For the markets, si the exit from the stocks does not occur in the first quarter of the year – which is the date on which exchange and monetary policy corrections usually occur – will not happen in 2025.

There is a growing consensus that if it does not come out in the first quarter, it will leave the exchange rate after the legislative elections.“explained Paula Gándara, CIO of Asset Management at Adcap Grupo Financiero in her podcast “Bulls & Bears”.

The main axis of the market is that the exit from the stocks will imply a exchange correction that could undo what has been achieved so far: that inflation once again has a downward trend. In that sense, for the market there will not be an abrupt exit in the coming months, but rather small advances in the release of restrictions, especially for the import sector, as was already announced last week.
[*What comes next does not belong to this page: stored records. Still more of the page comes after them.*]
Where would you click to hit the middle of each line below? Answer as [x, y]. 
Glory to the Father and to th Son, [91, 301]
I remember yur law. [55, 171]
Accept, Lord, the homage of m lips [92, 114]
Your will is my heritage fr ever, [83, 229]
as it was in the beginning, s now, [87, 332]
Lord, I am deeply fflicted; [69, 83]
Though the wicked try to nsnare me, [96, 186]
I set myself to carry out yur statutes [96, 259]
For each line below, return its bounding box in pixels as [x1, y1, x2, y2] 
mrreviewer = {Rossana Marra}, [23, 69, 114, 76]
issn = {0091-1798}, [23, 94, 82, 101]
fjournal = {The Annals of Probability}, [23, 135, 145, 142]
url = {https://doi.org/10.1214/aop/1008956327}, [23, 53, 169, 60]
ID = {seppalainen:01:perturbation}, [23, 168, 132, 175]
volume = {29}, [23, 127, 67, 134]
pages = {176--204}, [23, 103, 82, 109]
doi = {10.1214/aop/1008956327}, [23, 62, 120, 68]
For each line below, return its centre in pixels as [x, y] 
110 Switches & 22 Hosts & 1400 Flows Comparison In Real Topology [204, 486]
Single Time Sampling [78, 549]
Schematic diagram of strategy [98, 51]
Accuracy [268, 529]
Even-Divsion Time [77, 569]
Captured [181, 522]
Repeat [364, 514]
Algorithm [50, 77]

According to Econviews, after those aforementioned speeches, “There was the feeling that there was no rush to get out of the trap. There were surprises. The first is that the exit will be with a floating exchange rate – more similar to a bimonetary economy – and the second is that the indicated moment to exit the stocks will be when the observed inflation converges with the induced inflation – which is 2 .5% monthly that, according to Milei, there will be no excess supply of pesos,” explained Miguel Kieguel’s consultant.

For its part, Grupo IEB stated that there are still measures to be taken to get out of the trap and added that the 4% break in inflation is beginning to consolidate expectations that “the plan works,” and for the moment the exchange gap is located at 20%, lowering the level of uncertainty.
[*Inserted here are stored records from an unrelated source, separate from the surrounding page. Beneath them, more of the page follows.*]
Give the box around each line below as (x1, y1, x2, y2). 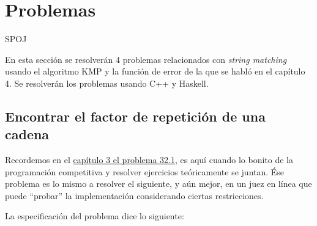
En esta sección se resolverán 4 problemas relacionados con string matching (5, 53, 287, 65)
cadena (5, 125, 50, 144)
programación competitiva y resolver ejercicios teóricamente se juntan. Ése (5, 165, 285, 178)
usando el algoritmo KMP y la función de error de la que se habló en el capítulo (5, 65, 305, 78)
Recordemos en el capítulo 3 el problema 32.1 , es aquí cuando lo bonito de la (5, 153, 293, 166)
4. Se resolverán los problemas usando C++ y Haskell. (5, 76, 209, 89)
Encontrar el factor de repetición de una (5, 106, 266, 125)
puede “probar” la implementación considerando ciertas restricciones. (5, 189, 264, 202)
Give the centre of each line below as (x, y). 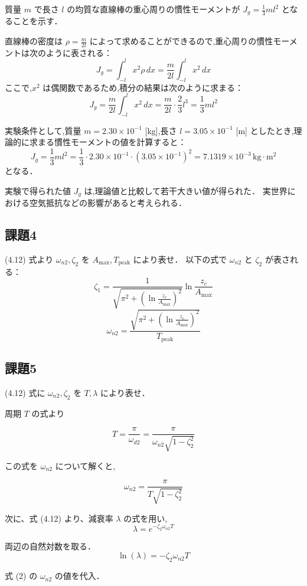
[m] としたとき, (265, 130)
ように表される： (79, 52)
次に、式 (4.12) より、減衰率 (59, 518)
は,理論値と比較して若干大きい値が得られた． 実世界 (186, 190)
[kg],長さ (161, 130)
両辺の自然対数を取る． (50, 546)
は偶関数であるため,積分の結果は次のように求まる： (143, 87)
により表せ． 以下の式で (180, 259)
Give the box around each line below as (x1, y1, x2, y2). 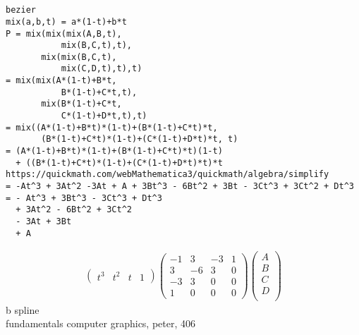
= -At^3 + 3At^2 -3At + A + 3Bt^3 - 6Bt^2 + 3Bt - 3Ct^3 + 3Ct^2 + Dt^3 (6, 181, 354, 192)
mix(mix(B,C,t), (41, 51, 117, 62)
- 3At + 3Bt (16, 217, 72, 226)
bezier (6, 5, 36, 16)
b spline (6, 302, 39, 317)
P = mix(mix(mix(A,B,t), (6, 28, 122, 39)
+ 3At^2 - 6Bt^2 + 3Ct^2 (16, 205, 132, 215)
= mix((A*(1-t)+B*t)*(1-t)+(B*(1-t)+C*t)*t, (6, 122, 218, 133)
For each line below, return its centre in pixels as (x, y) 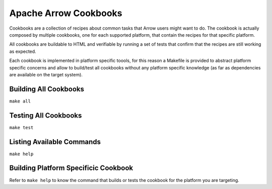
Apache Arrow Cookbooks (66, 13)
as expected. (23, 51)
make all (20, 101)
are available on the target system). (46, 74)
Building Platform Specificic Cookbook (71, 168)
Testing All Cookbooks (46, 115)
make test (21, 127)
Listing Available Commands (55, 141)
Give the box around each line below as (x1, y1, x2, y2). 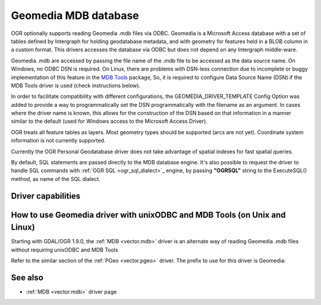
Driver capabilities (11, 190, 81, 201)
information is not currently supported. (11, 137, 106, 144)
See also (11, 272, 44, 282)
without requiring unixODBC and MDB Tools (11, 246, 118, 253)
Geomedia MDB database (11, 9, 139, 22)
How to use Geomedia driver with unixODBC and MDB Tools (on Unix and (11, 209, 286, 220)
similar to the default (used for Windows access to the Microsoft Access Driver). (11, 117, 207, 125)
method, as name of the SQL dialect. (11, 175, 100, 182)
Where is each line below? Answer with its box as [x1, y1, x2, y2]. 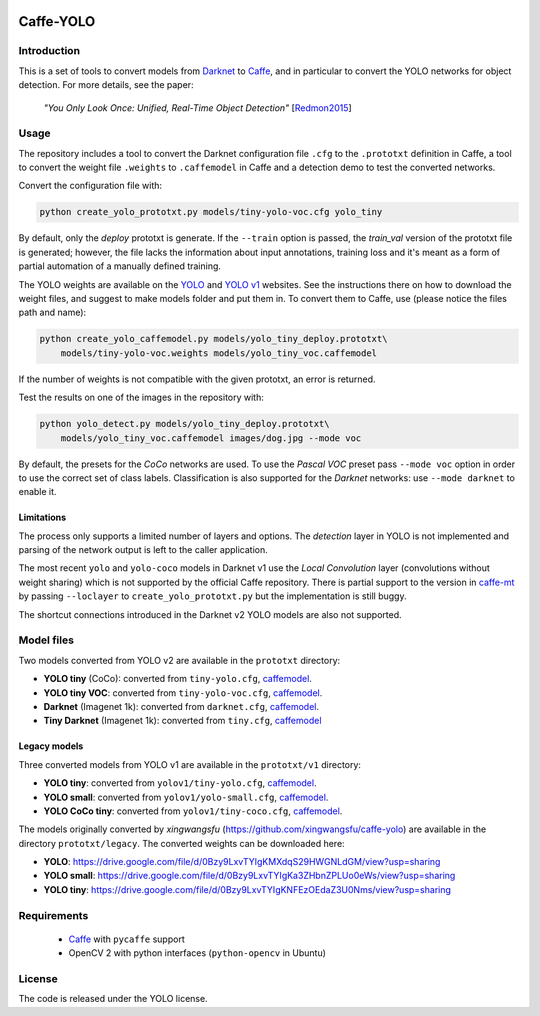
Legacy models [18, 740, 84, 752]
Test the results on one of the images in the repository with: [18, 391, 265, 404]
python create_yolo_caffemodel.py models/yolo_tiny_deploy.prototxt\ [39, 333, 388, 345]
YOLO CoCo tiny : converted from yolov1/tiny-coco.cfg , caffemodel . [43, 805, 343, 817]
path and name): [18, 306, 87, 319]
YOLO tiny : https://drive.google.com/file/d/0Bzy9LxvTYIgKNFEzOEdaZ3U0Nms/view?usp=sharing [43, 883, 452, 895]
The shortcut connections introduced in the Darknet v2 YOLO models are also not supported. [18, 608, 402, 620]
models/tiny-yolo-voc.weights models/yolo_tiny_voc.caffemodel [60, 347, 378, 359]

“It is evident that companies have a better climate to be able to develop their commercial activities, by improving payment conditions for imports. All this leads us to think that the economic recovery has a high chance of being sustained over time, helping to reduce concerns social. Obviously There remain a series of challenges to overcome that will allow the process of releasing the stocks to advance,” assured IEB.

Finally, Romano Group stated that “kicking” the exit of 2025 can bring a risk: “Extending key issues such as the exit of the stocks until after the elections can return to the more turbulent 2025 scenario since it means taking a full political/social gamble, being so unpredictable in Argentina. We understand that the greatest prudence on the part of the Government regarding exit from the stocks refers to the search for a later moment in in order to avoid inflationary turbulence”.